On March 9th, 2016 at approximately 2:45 AM, I said goodbye to my husband and best friend, Bruce Sanderson. He was my friend for over 22 years and my husband for 12. Without going into too much detail, he was diagnosed with prostate cancer in August of 2015 and while being treated for that, another cancer had taken hold and was working aggressively in the background. He was admitted to the hospital on March 1st, and was sent home for Hospice care on March 7th. The hospital bed that had been brought in sat square in the middle of our living room. As much as I would have liked to have put it in his ‘man cave’, it unfortunately would not fit.
During the time he was home, it was my responsibility and privilege to take care of him, administer his medication and watch over him. On the first night, I sat with him, alone in our living room in the wee hours of the morning, watching him sleep. Several thoughts came to mind during that time of quiet reflection and on the days that followed, so I decided to write them down. The end result is a compilation of the things I have learned about myself and life in general over the past two weeks.
I’ve learned that . . .
We may think we are not capable of doing certain things, but when God puts it in front of us and, if we pray first, He will see us through it.
Love is a strong bond that will cause people to go beyond what they believe they can do.
There is something besides an eight hour day. Sometimes days are measured every four hours around the clock.
The simplest things, like a dinner out with your husband and coffee afterward, are precious shared moments that are too soon gone.
What was once considered a daily routine can, under different circumstances, amount to a great victory.

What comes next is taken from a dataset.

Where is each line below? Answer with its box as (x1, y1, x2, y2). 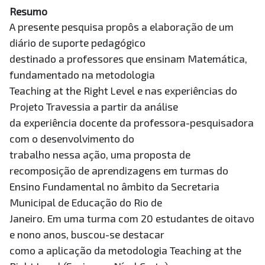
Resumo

Holding your loved one when they leave this earth and pass into eternity is a cherished and rare gift.
The prayers, love, support and encouragement from family, friends, and even those you don’t know, really do work.
Dogs feel the loss just as much as their humans do.
God will always find a way to speak to you and comfort you, be it through loved ones, strangers or a random turning of a page in the Bible. 2 Corinthians 1:3-4.
2 A.M. messaging with one of your many ‘adopted’ children is a great comfort.
Even during the rawest moments, your children and grandchildren bring joy to your heart.
No amount of ‘if onlys’ will bring your loved one back.
Clearing out your own things is a lot easier than going through your loved one’s things and it is okay to wait as long as you need to.
I find myself still reeling from this sudden loss, expecting him to walk in the door or call at any time. Others are feeling the loss as well. He was a wonderful husband, father, grandpa, brother, son-in-law and great friend and he will be missed.
While at church on Palm Sunday, a sister in Christ came up to me and told me that there could be no better place to be than in Heaven during this Holy Season. This simple statement brought it all home. I know Bruce was a believer in Jesus Christ and he believed that Jesus was the Son of God and that is where I draw the most comfort of all.
Bruce is in a beautiful place where there is pure joy, no more pain and no more tears. My prayer for all of those who loved him is that they will come to know Jesus, start a relationship with him and develop and nurture that relationship. Then you can be certain that you will one day join Bruce and walk with him again, among the clouds.